Ukrainian Texts Classification: Exploration of Cross-lingual Knowledge Transfer Approaches

Daryna Dementieva,Valeriia Khylenko,Georg Groh
2024-04-02
Abstract:Despite the extensive amount of labeled datasets in the NLP text classification field, the persistent imbalance in data availability across various languages remains evident. Ukrainian, in particular, stands as a language that still can benefit from the continued refinement of cross-lingual methodologies. Due to our knowledge, there is a tremendous lack of Ukrainian corpora for typical text classification tasks. In this work, we leverage the state-of-the-art advances in NLP, exploring cross-lingual knowledge transfer methods avoiding manual data curation: large multilingual encoders and translation systems, LLMs, and language adapters. We test the approaches on three text classification tasks -- toxicity classification, formality classification, and natural language inference -- providing the "recipe" for the optimal setups.
Computation and Language,Artificial Intelligence
What problem does this paper attempt to address?
### What problem does this paper attempt to solve? This paper aims to address the issue of data scarcity in Ukrainian natural language processing (NLP) text classification tasks.
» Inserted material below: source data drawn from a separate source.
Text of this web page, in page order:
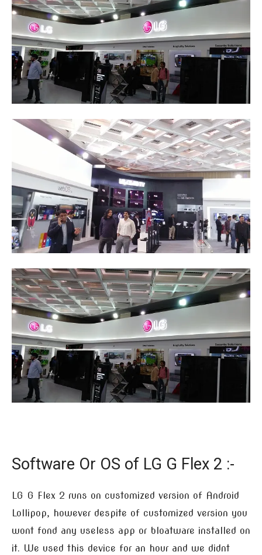
Software Or OS of LG G Flex 2 :-
LG G Flex 2 runs on customized version of Android
Lollipop, however despite of customized version you
wont fond any useless app or bloatware installed on
it. We used this device for an hour and we didnt
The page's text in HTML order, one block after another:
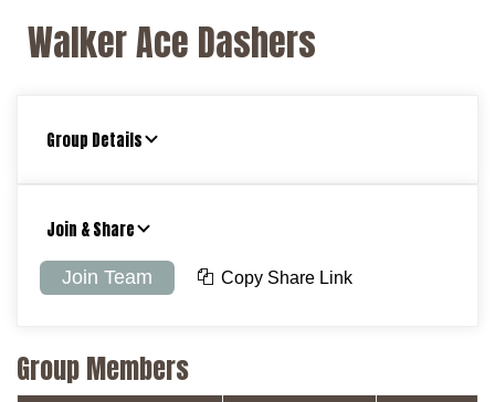
Walker Ace Dashers
Group Details
Join & Share
Join Team Copy Share Link
Group Members
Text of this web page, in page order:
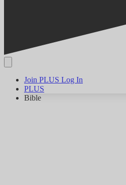
Join PLUS Log In
PLUS
Bible
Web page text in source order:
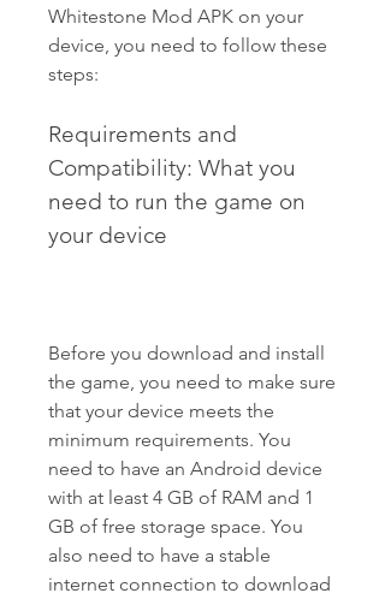
Whitestone Mod APK on your
device, you need to follow these
steps:
Requirements and
Compatibility: What you
need to run the game on
your device
Before you download and install
the game, you need to make sure
that your device meets the
minimum requirements. You
need to have an Android device
with at least 4 GB of RAM and 1
GB of free storage space. You
also need to have a stable
internet connection to download
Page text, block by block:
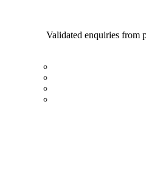
Validated enquiries from
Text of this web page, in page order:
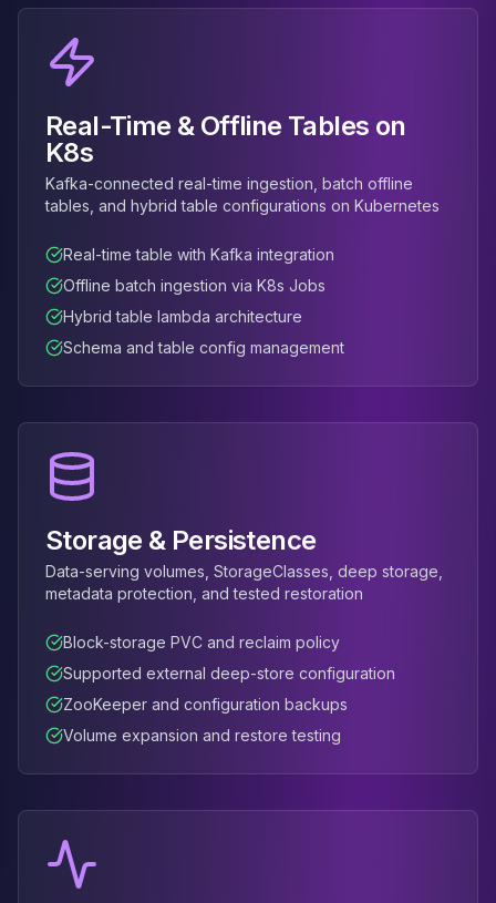
MySQL on K8s
PostgreSQL on K8s
MongoDB on K8s
Dragonfly on K8s
Elasticsearch on K8s
Cassandra on K8s
Aerospike on K8s
MariaDB on K8s
Valkey on K8s
TiDB on K8s
ClickHouse on K8s
StarRocks on K8s
Apache Pinot on K8s
AWS DMS
Debezium
Flink CDC
Apache SeaTunnel
Real-Time & Offline Tables on
K8s
Kafka-connected real-time ingestion, batch offline
tables, and hybrid table configurations on Kubernetes
Real-time table with Kafka integration
Offline batch ingestion via K8s Jobs
Hybrid table lambda architecture
Schema and table config management
Storage & Persistence
Data-serving volumes, StorageClasses, deep storage,
metadata protection, and tested restoration
Block-storage PVC and reclaim policy
Supported external deep-store configuration
ZooKeeper and configuration backups
Volume expansion and restore testing
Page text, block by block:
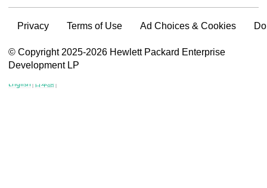
VSG content for HPE Employees
VSG content for HPE Partners
English | 日本語|
Privacy Terms of Use Ad Choices & Cookies
© Copyright 2025-2026 Hewlett Packard Enterprise
Development LP
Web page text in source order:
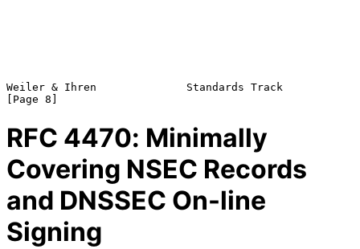
Weiler & Ihren              Standards Track
RFC 4470: Minimally
Covering NSEC Records
and DNSSEC On-line
Signing
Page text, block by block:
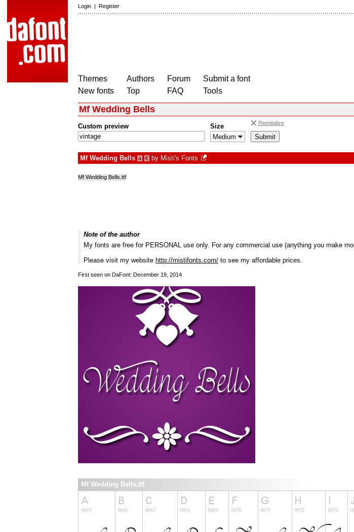
Login | Register
Themes
New fonts
Authors
Top
Forum
FAQ
Submit a font
Tools
Mf Wedding Bells
Custom preview Size Reinitialize
Mf Wedding Bells à € by Misti's Fonts
Mf Wedding Bells.ttf
Note of the author
My fonts are free for PERSONAL use only. For any commercial use (anything you make
Please visit my website http://mistifonts.com/ to see my affordable prices.
First seen on DaFont: December 19, 2014
Mf Wedding Bells.ttf

Specifically, although there are numerous annotated datasets available in the NLP field, there is still a significant imbalance in data availability across different languages. Ukrainian, in particular, would benefit from further improvements in cross-lingual knowledge transfer methods due to the current lack of sufficient Ukrainian text classification corpora. To tackle this challenge, the authors explore various advanced cross-lingual knowledge transfer methods, including large-scale multilingual encoders, translation systems, large language models (LLMs), and language adapters (Adapters). These methods are applied to three specific text classification tasks: toxicity classification, formality classification, and natural language inference (NLI), to provide the optimal setup. ### Main Contributions: 1. **Designed the first text classification system for Ukrainian**: covering the tasks of toxicity classification, formality classification, and NLI. 2. **Explored four cross-lingual knowledge transfer methods**: Backtranslation, LLM Prompting, Training Corpus Translation, and Adapter Training. 3. **Tested the effectiveness of these methods on synthetic translation datasets and natural test sets**, providing an in-depth analysis of the effectiveness of various methods. Through this research, the authors hope to fill the gap in the existing literature and provide strong support for the development of Ukrainian NLP technology.